Джордж тут же на меня накинулся, сыпал приказы, велел пошевеливаться. Это мне совсем не понравилось. Я здесь присутствовал как гражданское лицо, я не желал и был не обязан соваться под пули. Сам с собой я решил, что пройду с ним немного, потом поверну обратно, а там уж все свалю на туман.

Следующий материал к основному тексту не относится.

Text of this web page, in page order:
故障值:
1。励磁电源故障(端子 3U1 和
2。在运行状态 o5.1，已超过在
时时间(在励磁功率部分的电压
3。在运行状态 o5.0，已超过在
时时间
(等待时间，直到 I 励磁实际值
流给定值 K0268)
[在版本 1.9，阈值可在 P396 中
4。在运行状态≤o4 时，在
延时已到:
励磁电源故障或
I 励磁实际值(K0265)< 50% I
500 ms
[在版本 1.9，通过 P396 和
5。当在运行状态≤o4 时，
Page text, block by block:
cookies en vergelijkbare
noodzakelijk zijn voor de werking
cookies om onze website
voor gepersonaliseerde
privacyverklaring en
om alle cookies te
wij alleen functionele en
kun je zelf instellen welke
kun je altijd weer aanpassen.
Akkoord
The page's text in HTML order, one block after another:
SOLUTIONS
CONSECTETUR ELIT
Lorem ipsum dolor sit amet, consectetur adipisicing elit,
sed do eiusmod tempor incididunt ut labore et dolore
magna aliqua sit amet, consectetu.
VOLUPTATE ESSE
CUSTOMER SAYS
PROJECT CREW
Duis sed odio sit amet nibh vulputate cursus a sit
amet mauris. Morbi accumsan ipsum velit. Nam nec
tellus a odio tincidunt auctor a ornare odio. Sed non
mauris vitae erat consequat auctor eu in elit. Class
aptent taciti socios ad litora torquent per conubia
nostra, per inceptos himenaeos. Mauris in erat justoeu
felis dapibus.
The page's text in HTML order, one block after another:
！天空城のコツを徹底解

Оказалось, возница только один, музыкант из оркестра, так что решили его приберечь для санитарной кибитки, а сам Джордж решил верхом отправиться вперед, искать место для полевого госпиталя. Повелительным жестом он мне указал на арбу — от Поттера в этих делах мало проку, — плюхнул к себе на седло мешок с инструментами и ускакал, я и вякнуть не успел.

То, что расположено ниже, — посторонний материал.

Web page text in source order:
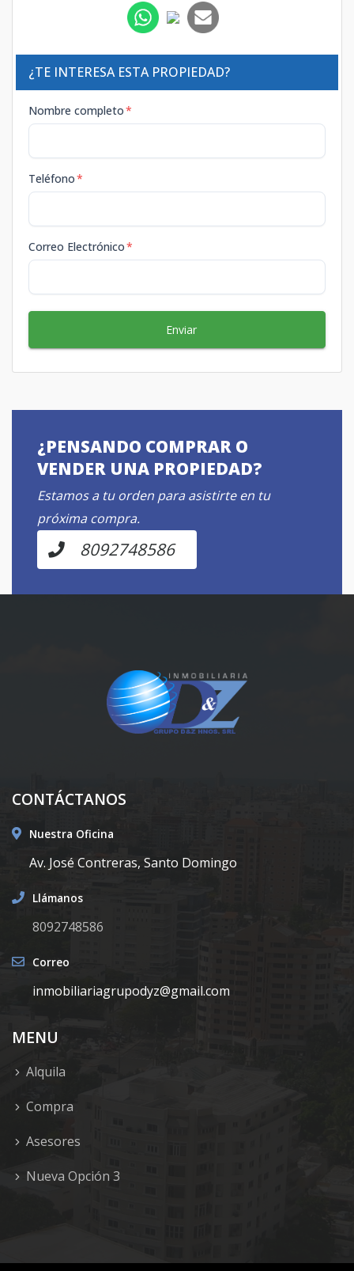
¿TE INTERESA ESTA PROPIEDAD?
Nombre completo*
Teléfono*
Correo Electrónico*
Enviar
¿PENSANDO COMPRAR O
VENDER UNA PROPIEDAD?
Estamos a tu orden para asistirte en tu
próxima compra.
8092748586
CONTÁCTANOS
Nuestra Oficina
Av. José Contreras, Santo Domingo
Llámanos
8092748586
Correo
inmobiliariagrupodyz@gmail.com
MENU
Alquila
Compra
Asesores
Nueva Opción 3
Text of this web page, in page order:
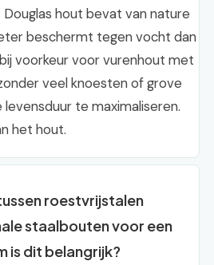
hout bevat van nature
beschermt tegen vocht dan
voorkeur voor vurenhout met
veel knoesten of grove
te maximaliseren.
het hout.
roestvrijstalen
staalbouten voor een
is dit belangrijk?
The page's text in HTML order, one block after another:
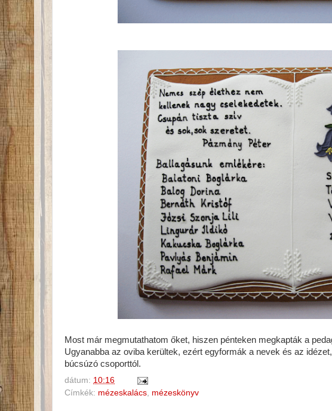
Most már megmutathatom őket, hiszen pénteken megkapták a
Ugyanabba az oviba kerültek, ezért egyformák a nevek és az
búcsúzó csoporttól.
dátum: 10:16
Címkék: mézeskalács mézeskönyv
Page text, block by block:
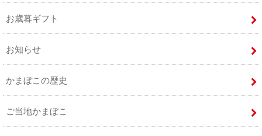
お歳暮ギフト
お知らせ
かまぼこの歴史
ご当地かまぼこ
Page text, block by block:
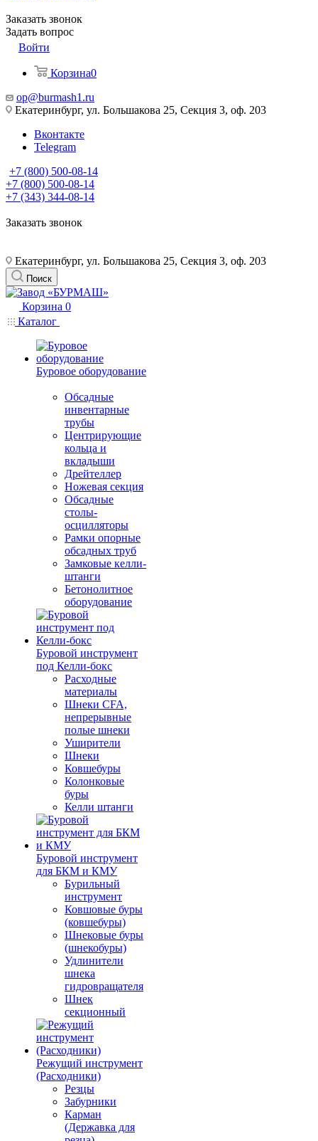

Не сразу мы выбрались — из-за этой толчеи и тумана. Когда наконец все было готово, Миртл села ко мне. Поттер никак не мог найти свою лошадь; он привесил сзади к арбе фонарь и сказал, что пойдет следом. Уже слышалась перекатная пальба пушек — чужих и наших, и — ближе — по холмам над лощиной стрекотали мушкеты.
Продвигались мы медленно, валко. Уложенные пикетами доски содрали все почти на костры, а которые остались, давно потонули в грязи. Деревянные колеса арбы то и дело вязли в густом дубовом подлеске. Иногда туман редел и делались видны в сером свете серые, скользящие и оскользающиеся колонны.

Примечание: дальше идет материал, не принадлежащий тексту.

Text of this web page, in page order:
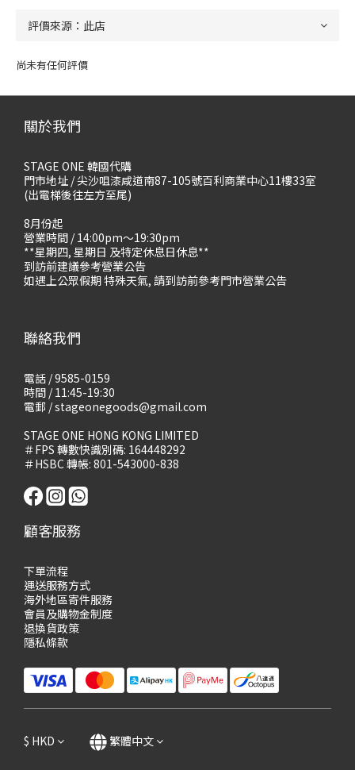
尚未有任何評價
關於我們
STAGE ONE 韓國代購
門市地址 / 尖沙咀漆咸道南87-105號百利商業中心11樓33室
(出電梯後往左方至尾)
8月份起
營業時間 / 14:00pm～19:30pm
**星期四, 星期日 及特定休息日休息**
到訪前建議參考營業公告
如遇上公眾假期 特殊天氣, 請到訪前參考門市營業公告
聯絡我們
電話 / 9585-0159
時間 / 11:45-19:30
電郵 / stageonegoods@gmail.com
STAGE ONE HONG KONG LIMITED
＃FPS 轉數快識別碼: 164448292
＃HSBC 轉帳: 801-543000-838
顧客服務
下單流程
運送服務方式
海外地區寄件服務
會員及購物金制度
退換貨政策
隱私條款
$ HKD 繁體中文
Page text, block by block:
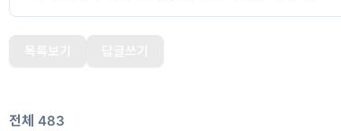
전체 483
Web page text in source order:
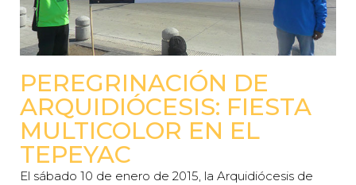
PEREGRINACIÓN DE
ARQUIDIÓCESIS: FIESTA
MULTICOLOR EN EL
TEPEYAC
El sábado 10 de enero de 2015, la Arquidiócesis de
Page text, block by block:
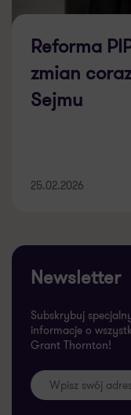
Reforma
zmian
Sejmu
25.02.2026
Newsletter
Subskrybuj
informacje o
Grant Thornton!
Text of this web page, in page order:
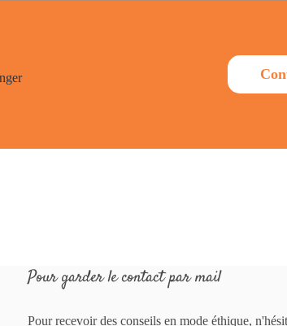
Pour garder le contact par mail
Pour recevoir des conseils en mode éthique,
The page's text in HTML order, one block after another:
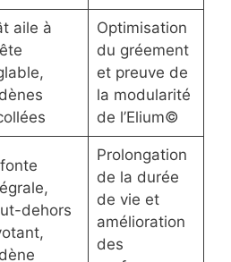
aile à
Optimisation
du gréement
et preuve de
la modularité
de l’Elium©
dehors
Prolongation
de la durée
de vie et
amélioration
des
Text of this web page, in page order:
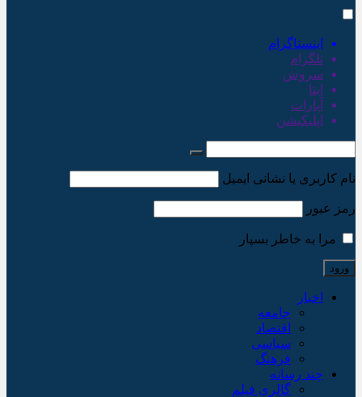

Миртл вся тряслась. Я сказал ей: не бойся, а она огрызнулась, мол, не от страха дрожит, а от холода. То и дело она кликала для проверки Поттера, и примерно час мы слышали в ответ его крик. Потом уж не откликался, назад повернул, надо думать, или же заплутал.
То и дело Миртл понукала меня и сама опасно тянулась вперед и молотила слабеньким кулачком по заду спотыкающуюся кобылу, будто та могла, бедолага, ускорить шаг. Миртл взялась отыскать Джорджа. Я и сам был не против, я уже понимал, что ужас, который нас ждет впереди, все же лучше, чем то, что мы оставляли; по крайней мере, я не буду один.
Я пробовал было сделать из этого приключение, воображал, будто снова я малолетка, снова крадусь по оврагу, норовлю выследить зайца, но свист, треск и орудийный гром разгоняли черных ворон того лета.
Раз, когда из-за тумана над горизонтом вдруг встал фонтан огня, я нарочно вспомнил красный закат, и он растекался над горбатым мостком, и на месте дымных кровавых плевков по скатам мне мстились дрожащие над водой миртовые листы.
Я совсем забылся, но тут совсем рядом, справа в кустах, затрещало, и оттуда треугольником выскочили люди — в шинелях, меховые кивера, ружья наперевес, примкнуты штыки.
И такой поднялся вой, что у меня глаза на лоб полезли. Ну, думаю, все, мне крышка, тем более этот кошачий концерт шел под свист и жужжанье пуль. Арба катила дальше, наша кобыла тянула из последних силенок, мечтая уйти от грохота.
Это кончилось, не прошло и минуты — мы выскочили из переделки целехонькие, все вдруг разом стихло, будто захлопнули дверь. Впору подумать, что я видел сон, если б кругом не валялись трупы. Я оглянулся и вижу: наш стрелок сидит торчком в грязи, глаза выпучены, макушка срезана, как у яйца за завтраком. За ним стоял русский и держал на отлете пистолет: метил мне в сердце. Уже палец был на курке, но тут арба наклонилась, опрокинулась, и меня бросило в кусты. Чудом Миртл упала рядом со мною.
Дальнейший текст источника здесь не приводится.